Today I went to the store to pick up a couple of birthday cards for important people in my life. This process always takes me entirely too much time, and I get very frustrated in front of that colorful rack. My problem is not in deciding which birthday message is best; it is finding a card that I am not embarrassed to sign my name in.
The words on the cards I give are very significant to me- both what is printed and what I write. I want it to represent something special about my relationship with the person that will receive it. Language is important. Nuance is crucial.

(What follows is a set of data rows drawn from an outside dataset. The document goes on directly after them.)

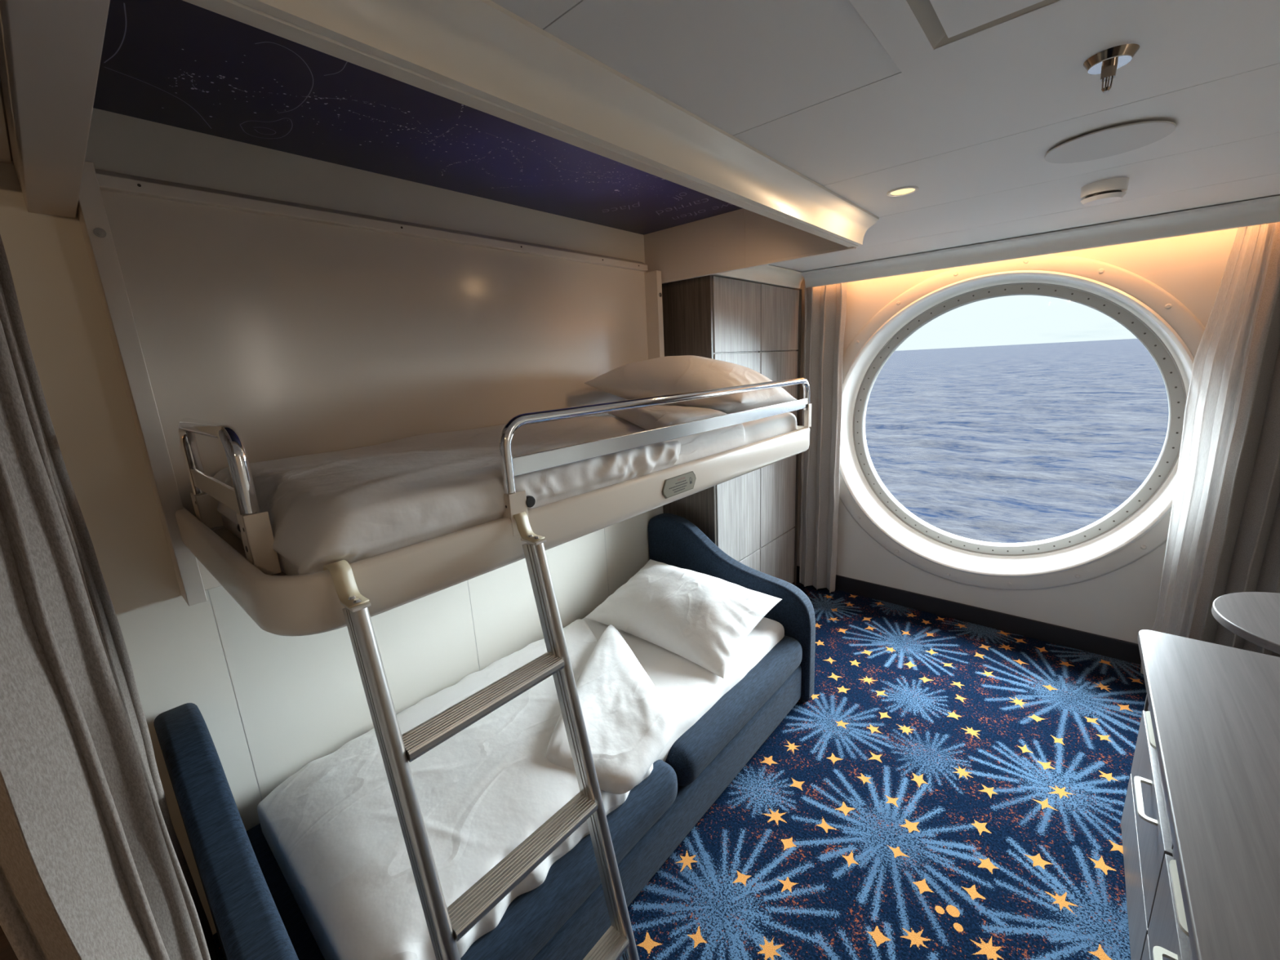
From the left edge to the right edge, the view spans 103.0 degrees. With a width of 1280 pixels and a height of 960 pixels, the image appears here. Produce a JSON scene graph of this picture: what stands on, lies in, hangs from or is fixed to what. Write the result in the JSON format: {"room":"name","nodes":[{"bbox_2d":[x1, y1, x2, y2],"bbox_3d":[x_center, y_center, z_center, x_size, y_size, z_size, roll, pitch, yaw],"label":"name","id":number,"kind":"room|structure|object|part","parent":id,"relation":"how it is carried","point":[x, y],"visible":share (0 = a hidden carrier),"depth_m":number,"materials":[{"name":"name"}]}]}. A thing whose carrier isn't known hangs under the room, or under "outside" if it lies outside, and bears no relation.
{"room":"ship interior","nodes":[
{"label":"ship interior","id":0,"kind":"room"},
{"bbox_2d":[0,107,663,934],"bbox_3d":[-0.732,0.052,1.997,0.080,2.320,5.330,8,17,40],"label":"wall","id":1,"kind":"structure","parent":0,"point":[271,705],"depth_m":1.47,"materials":[{"name":"grey paint"}]},
{"bbox_2d":[0,0,110,217],"bbox_3d":[-0.930,-0.688,0.767,1.054,0.310,0.072,8,17,40],"label":"ceiling beam","id":2,"kind":"structure","parent":1,"relation":"attached to","point":[51,51],"depth_m":0.68,"materials":[{"name":"beige paint"}]},
{"bbox_2d":[76,160,811,635],"bbox_3d":[-0.263,-0.348,1.695,0.931,1.048,2.010,8,17,40],"label":"bunk bed","id":3,"kind":"object","parent":1,"relation":"attached to","point":[244,329],"visible":0.94,"depth_m":1.43,"materials":[{"name":"beige plastic"}]},
{"bbox_3d":[-1.216,-0.189,1.242,0.114,1.035,0.038,8,17,40],"label":"post","id":4,"kind":"part","parent":3,"relation":"part of","materials":[{"name":"beige paint"}]},
{"bbox_3d":[-0.869,-0.027,1.037,0.499,0.188,0.029,8,17,40],"label":"foot rail","id":5,"kind":"part","parent":3,"relation":"part of","materials":[{"name":"silver metal"}]},
{"bbox_3d":[-0.617,-0.883,1.866,0.060,0.048,1.934,8,17,40],"label":"rail","id":6,"kind":"part","parent":3,"relation":"part of","materials":[{"name":"beige paint"}]},
{"bbox_3d":[-0.595,-0.385,1.994,0.034,1.010,1.950,8,17,40],"label":"panel","id":7,"kind":"part","parent":3,"relation":"part of","materials":[{"name":"beige plastic"}]},
{"bbox_2d":[175,425,809,635],"bbox_3d":[-0.233,-0.030,1.752,0.883,0.104,1.964,8,17,40],"label":"frame","id":8,"kind":"object","parent":3,"relation":"on","point":[282,604],"depth_m":1.00,"materials":[{"name":"beige"}]},
{"bbox_2d":[215,412,796,575],"bbox_3d":[-0.234,-0.080,1.767,0.838,0.159,1.860,8,17,40],"label":"mattress","id":9,"kind":"object","parent":3,"relation":"on","point":[756,430],"visible":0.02,"depth_m":1.91,"materials":[{"name":"white"}]},
{"bbox_2d":[213,404,745,574],"bbox_3d":[-0.362,-0.081,1.600,0.868,0.214,1.479,8,17,40],"label":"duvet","id":10,"kind":"object","parent":9,"relation":"on","point":[354,504],"visible":0.68,"depth_m":1.09,"materials":[{"name":"white fabric"}]},
{"bbox_2d":[584,355,796,413],"bbox_3d":[0.213,-0.411,2.193,0.789,0.248,0.548,8,17,40],"label":"pillow","id":11,"kind":"object","parent":9,"relation":"on","point":[668,375],"visible":0.82,"depth_m":2.01,"materials":[{"name":"white fabric"}]},
{"bbox_3d":[-0.236,0.046,1.085,0.012,0.025,0.025,8,17,40],"label":"release knob","id":12,"kind":"part","parent":3,"relation":"part of","materials":[{"name":"black plastic"}]},
{"bbox_3d":[0.077,-0.566,2.684,0.114,0.995,0.038,8,17,40],"label":"post","id":13,"kind":"part","parent":3,"relation":"part of","materials":[{"name":"beige paint"}]},
{"bbox_3d":[0.211,-0.192,1.584,0.025,0.176,1.507,8,17,40],"label":"guard rail","id":14,"kind":"part","parent":3,"relation":"part of","materials":[{"name":"silver metal"}]},
{"bbox_2d":[669,476,692,492],"bbox_3d":[0.119,0.016,1.483,0.001,0.029,0.112,8,17,40],"label":"print","id":15,"kind":"object","parent":3,"relation":"attached to","point":[677,484],"depth_m":1.48},
{"bbox_2d":[0,0,1279,281],"bbox_3d":[0.239,-0.709,0.776,2.900,0.040,5.130,8,17,40],"label":"ceiling","id":16,"kind":"structure","parent":0,"point":[807,85],"depth_m":1.03,"materials":[{"name":"white paint"}]},
{"bbox_2d":[799,282,846,592],"bbox_3d":[1.180,-0.238,3.329,0.261,2.030,0.090,8,17,40],"label":"curtain","id":17,"kind":"object","parent":16,"relation":"hanging from","point":[825,306],"visible":0.89,"depth_m":3.30,"materials":[{"name":"beige fabric"}]},
{"bbox_2d":[886,186,919,196],"bbox_3d":[0.824,-0.907,1.597,0.090,0.008,0.090,8,17,40],"label":"recessed light","id":18,"kind":"object","parent":16,"relation":"in","point":[901,191],"visible":1,"depth_m":1.59,"materials":[{"name":"white glass"}]},
{"bbox_2d":[848,0,1111,76],"bbox_3d":[0.504,-0.641,0.537,0.550,0.011,0.550,8,17,40],"label":"ceiling hatch","id":19,"kind":"object","parent":16,"relation":"attached to","point":[917,35],"visible":1,"depth_m":0.77,"materials":[{"name":"white paint"}]},
{"bbox_3d":[0.504,-0.641,0.537,0.382,0.011,0.382,8,17,40],"label":"hatch panel","id":20,"kind":"part","parent":19,"relation":"part of","materials":[{"name":"white paint"}]},
{"bbox_2d":[801,195,1279,288],"bbox_3d":[1.895,-1.085,2.320,2.385,0.085,0.091,8,17,40],"label":"curtain valance","id":21,"kind":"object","parent":16,"relation":"attached to","point":[1265,210],"depth_m":2.29,"materials":[{"name":"grey paint"}]},
{"bbox_2d":[1080,177,1129,205],"bbox_3d":[1.491,-0.924,1.637,0.116,0.052,0.116,8,17,40],"label":"smoke detector","id":22,"kind":"object","parent":16,"relation":"attached to","point":[1108,190],"visible":1,"depth_m":1.60,"materials":[{"name":"white plastic"}]},
{"bbox_2d":[1044,120,1176,163],"bbox_3d":[1.171,-0.847,1.278,0.244,0.010,0.244,8,17,40],"label":"speaker cover","id":23,"kind":"object","parent":16,"relation":"attached to","point":[1113,140],"visible":1,"depth_m":1.26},
{"bbox_2d":[1083,43,1139,92],"bbox_3d":[0.832,-0.721,0.904,0.074,0.054,0.074,8,17,40],"label":"sprinkler","id":24,"kind":"object","parent":16,"relation":"attached to","point":[1106,62],"visible":1,"depth_m":0.89,"materials":[{"name":"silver metal"}]},
{"bbox_3d":[0.832,-0.724,0.903,0.022,0.021,0.022,8,17,40],"label":"stem","id":25,"kind":"part","parent":24,"relation":"part of","materials":[{"name":"brown metal"}]},
{"bbox_3d":[0.831,-0.735,0.901,0.058,0.002,0.058,-5,13,-7],"label":"reflector plate","id":26,"kind":"part","parent":24,"relation":"part of","materials":[{"name":"silver metal"}]},
{"bbox_2d":[1140,222,1277,674],"bbox_3d":[2.425,-0.045,2.206,0.156,2.033,0.042,8,17,40],"label":"sheer curtain","id":27,"kind":"object","parent":16,"relation":"hanging from","point":[1221,357],"visible":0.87,"depth_m":2.16,"materials":[{"name":"white fabric"}]},
{"bbox_2d":[1188,222,1279,657],"bbox_3d":[2.680,-0.016,2.022,0.527,2.030,0.109,8,17,40],"label":"curtain","id":28,"kind":"object","parent":16,"relation":"hanging from","point":[1243,555],"visible":0.52,"depth_m":2.13,"materials":[{"name":"beige fabric"}]},
{"bbox_3d":[-0.512,-0.499,0.230,2.380,0.050,0.035,8,17,40],"label":"track","id":29,"kind":"object","parent":16,"relation":"attached to","visible":0},
{"bbox_2d":[0,235,218,959],"bbox_3d":[-0.791,0.462,0.749,0.906,2.012,0.135,8,17,40],"label":"curtain","id":30,"kind":"object","parent":29,"relation":"hanging from","point":[94,865],"visible":1,"depth_m":0.52,"materials":[{"name":"beige fabric"}]},
{"bbox_2d":[213,579,1146,959],"bbox_3d":[0.379,1.319,1.328,3.140,0.001,5.500,8,17,40],"label":"floor","id":31,"kind":"structure","parent":0,"point":[944,788],"depth_m":1.79,"materials":[{"name":"carpet"}]},
{"bbox_2d":[0,925,18,959],"bbox_3d":[-1.527,1.281,0.906,0.395,0.455,0.745,8,17,40],"label":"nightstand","id":32,"kind":"object","parent":31,"relation":"on","point":[6,952],"visible":0.02,"depth_m":1.08,"materials":[{"name":"brown wood"}]},
{"bbox_2d":[323,511,639,959],"bbox_3d":[-0.222,0.754,0.987,0.362,1.309,0.375,8,17,40],"label":"ladder","id":33,"kind":"object","parent":31,"relation":"on","point":[446,926],"visible":0.91,"depth_m":0.93,"materials":[{"name":"silver metal"}]},
{"bbox_2d":[153,513,815,959],"bbox_3d":[-0.230,0.816,1.905,0.956,0.783,2.130,8,17,40],"label":"bed","id":34,"kind":"object","parent":31,"relation":"on","point":[256,915],"visible":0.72,"depth_m":1.39,"materials":[{"name":"blue fabric"}]},
{"bbox_3d":[-0.899,1.022,1.161,0.956,0.783,0.088,8,17,40],"label":"arm","id":35,"kind":"part","parent":34,"relation":"part of"},
{"bbox_3d":[0.110,1.136,1.689,0.050,0.187,1.947,8,17,40],"label":"panel","id":36,"kind":"part","parent":34,"relation":"part of","materials":[{"name":"fabric"}]},
{"bbox_2d":[582,617,784,761],"bbox_3d":[-0.224,0.857,1.968,0.844,0.145,1.840,8,17,40],"label":"mattress","id":37,"kind":"object","parent":34,"relation":"on","point":[688,690],"visible":0.12,"depth_m":2.01,"materials":[{"name":"white fabric"}]},
{"bbox_2d":[257,618,673,959],"bbox_3d":[-0.401,0.955,1.722,0.921,0.424,1.321,8,17,40],"label":"duvet","id":38,"kind":"object","parent":37,"relation":"on","point":[332,829],"visible":0.75,"depth_m":1.42,"materials":[{"name":"white fabric"}]},
{"bbox_2d":[584,559,782,679],"bbox_3d":[0.186,0.573,2.345,0.764,0.218,0.519,8,17,40],"label":"pillow","id":39,"kind":"object","parent":37,"relation":"on","point":[704,620],"visible":0.99,"depth_m":2.21,"materials":[{"name":"white fabric"}]},
{"bbox_3d":[0.439,0.611,2.650,0.956,0.783,0.086,8,17,40],"label":"arm","id":40,"kind":"part","parent":34,"relation":"part of"},
{"bbox_2d":[662,275,801,586],"bbox_3d":[0.594,-0.141,3.160,0.368,2.003,1.016,8,17,40],"label":"wardrobe","id":41,"kind":"object","parent":31,"relation":"on","point":[752,517],"visible":0.59,"depth_m":2.89,"materials":[{"name":"brown wood"}]},
{"bbox_3d":[0.383,-0.024,2.699,0.033,2.003,0.020,8,17,40],"label":"corner post","id":42,"kind":"part","parent":41,"relation":"part of","materials":[{"name":"brown wood"}]},
{"bbox_3d":[0.550,-0.085,2.876,0.034,1.965,0.477,8,17,40],"label":"door","id":43,"kind":"part","parent":41,"relation":"part of","materials":[{"name":"beige wood"}]},
{"bbox_3d":[0.873,-0.184,3.236,0.034,1.965,0.494,8,17,40],"label":"door","id":44,"kind":"part","parent":41,"relation":"part of","materials":[{"name":"beige wood"}]},
{"bbox_2d":[1120,629,1279,959],"bbox_3d":[1.100,1.089,0.551,0.767,0.722,2.362,8,17,40],"label":"dresser","id":45,"kind":"object","parent":31,"relation":"on","point":[1200,822],"visible":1,"depth_m":1.09,"materials":[{"name":"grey wood"}]},
{"bbox_3d":[1.860,0.869,1.403,0.702,0.695,0.012,8,17,40],"label":"panel","id":46,"kind":"part","parent":45,"relation":"part of","materials":[{"name":"grey wood"}]},
{"bbox_3d":[1.411,1.105,1.441,0.026,0.193,0.595,8,17,40],"label":"drawer","id":47,"kind":"part","parent":45,"relation":"part of","materials":[{"name":"grey wood"}]},
{"bbox_3d":[1.307,0.824,1.313,0.040,0.007,0.165,8,17,40],"label":"handle","id":48,"kind":"part","parent":45,"relation":"part of","materials":[{"name":"beige"}]},
{"bbox_3d":[1.032,1.224,1.009,0.026,0.193,0.561,8,17,40],"label":"drawer","id":49,"kind":"part","parent":45,"relation":"part of","materials":[{"name":"grey wood"}]},
{"bbox_3d":[1.310,0.635,1.285,0.040,0.007,0.165,8,17,40],"label":"handle","id":50,"kind":"part","parent":45,"relation":"part of","materials":[{"name":"beige"}]},
{"bbox_3d":[1.399,0.894,1.393,0.026,0.227,0.595,8,17,40],"label":"drawer","id":51,"kind":"part","parent":45,"relation":"part of","materials":[{"name":"grey wood"}]},
{"bbox_3d":[1.393,0.668,1.337,0.020,0.218,0.595,8,17,40],"label":"drawer","id":52,"kind":"part","parent":45,"relation":"part of","materials":[{"name":"grey wood"}]},
{"bbox_3d":[0.968,0.930,0.926,0.040,0.007,0.165,8,17,40],"label":"handle","id":53,"kind":"part","parent":45,"relation":"part of","materials":[{"name":"beige"}]},
{"bbox_3d":[1.021,1.012,0.960,0.026,0.227,0.561,8,17,40],"label":"drawer","id":54,"kind":"part","parent":45,"relation":"part of","materials":[{"name":"grey wood"}]},
{"bbox_3d":[0.972,0.742,0.898,0.040,0.007,0.165,8,17,40],"label":"handle","id":55,"kind":"part","parent":45,"relation":"part of","materials":[{"name":"beige"}]},
{"bbox_3d":[1.014,0.787,0.904,0.020,0.218,0.561,8,17,40],"label":"drawer","id":56,"kind":"part","parent":45,"relation":"part of","materials":[{"name":"grey wood"}]},
{"bbox_2d":[1211,591,1279,654],"bbox_3d":[2.112,0.800,1.583,0.540,0.723,0.540,8,17,40],"label":"side table","id":57,"kind":"object","parent":31,"relation":"on","point":[1254,617],"visible":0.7,"depth_m":1.62,"materials":[{"name":"grey wood"}]},
{"bbox_2d":[644,208,856,284],"bbox_3d":[0.427,-1.104,2.277,1.054,0.310,0.023,8,17,40],"label":"bulkhead soffit","id":58,"kind":"structure","parent":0,"point":[742,238],"depth_m":2.30,"materials":[{"name":"beige paint"}]},
{"bbox_2d":[182,0,879,247],"bbox_3d":[0.179,-0.735,1.190,0.102,0.088,2.065,8,17,40],"label":"trim","id":59,"kind":"structure","parent":58,"relation":"attached to","point":[482,55],"depth_m":0.81,"materials":[{"name":"beige paint"}]},
{"bbox_2d":[712,264,804,288],"bbox_3d":[0.664,-1.129,2.782,0.092,0.082,1.033,8,17,40],"label":"trim","id":60,"kind":"structure","parent":58,"relation":"attached to","point":[771,275],"depth_m":2.83,"materials":[{"name":"beige paint"}]},
{"bbox_2d":[794,227,1237,644],"bbox_3d":[1.912,-0.269,2.799,2.800,2.320,0.030,8,17,40],"label":"wall","id":61,"kind":"structure","parent":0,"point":[1121,603],"depth_m":2.65,"materials":[{"name":"grey paint"}]},
{"bbox_2d":[796,565,1141,664],"bbox_3d":[1.953,0.794,3.026,2.800,0.105,0.012,8,17,40],"label":"baseboard","id":62,"kind":"structure","parent":61,"relation":"attached to","point":[1101,645],"depth_m":2.92,"materials":[{"name":"black plastic"}]},
{"bbox_2d":[839,253,1204,590],"bbox_3d":[1.992,-0.293,2.910,2.376,2.376,0.343,8,17,40],"label":"window frame","id":63,"kind":"structure","parent":61,"relation":"attached to","point":[1172,335],"depth_m":2.77,"materials":[{"name":"grey"}]},
{"bbox_3d":[-0.264,-1.015,1.502,1.134,0.038,2.150,8,17,40],"label":"niche","id":64,"kind":"object","parent":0,"visible":0},
{"bbox_2d":[93,0,742,235],"bbox_3d":[-0.255,-0.992,1.516,1.032,0.011,2.024,8,17,40],"label":"ceiling panel","id":65,"kind":"object","parent":64,"relation":"attached to","point":[180,64],"visible":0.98,"depth_m":1.27,"materials":[{"name":"blue"}]},
{"label":"outside","id":66,"kind":"structure","parent":0,"visible":0},
{"bbox_2d":[865,338,1168,542],"bbox_3d":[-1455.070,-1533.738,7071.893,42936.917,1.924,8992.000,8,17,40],"label":"sea","id":67,"kind":"structure","parent":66,"point":[1030,442],"depth_m":74.03,"materials":[{"name":"liquid"}]}
]}

So why is it that greeting card companies feel it is their sacred duty to write very personal, specific and long birthday messages in most cards printed for the mass market? I want to say nice things to the people I love, but I want to be the one to say them. In my own handwriting. Using my own brain. Why is it so hard to find a card with just “Happy Birthday” inside? Many cards are so garrulous that there is no room left for real sentiment. And if I do find a simple card, why does it most likely have an embarrassingly ugly picture on the front? These are the things that keep me up at night.
The most ridiculous of the bunch are the cards that open with a phrase like, “I cannot begin to tell you what your friendship means to me…” and then they go on to fill the card with at least ten minutes of sappy poetry. In the first place, the phrase “I cannot begin to tell you” makes me want to gag myself on a book of clichés- especially when I see it in writing. And then to fill both panels of the inside with barely-skim-worthy verse seems to underline the insult. I will not even begin to address the shameful use of handwriting fonts.
The entire tradition of giving birthday cards sparks a legitimate debate on cultural manipulation and advertisement, but I will admit that I like to make my friends feel special by writing them a note for their birthdays. I suppose I could make birthday cards, but I’m not generally that crafty. I try to buy blank cards when I can find them, but there’s never a guarantee they’ll be on the rack (and most of them are obvious Thank You cards anyway). Until I muster more creative initiative, I suppose that I am doomed to spend a ridiculous amount of time searching that sea of paper.
And friend, if you see me wandering up and down the card aisle in an endless search for an ideal birthday greeting, please remind me that not everyone takes it quite so seriously.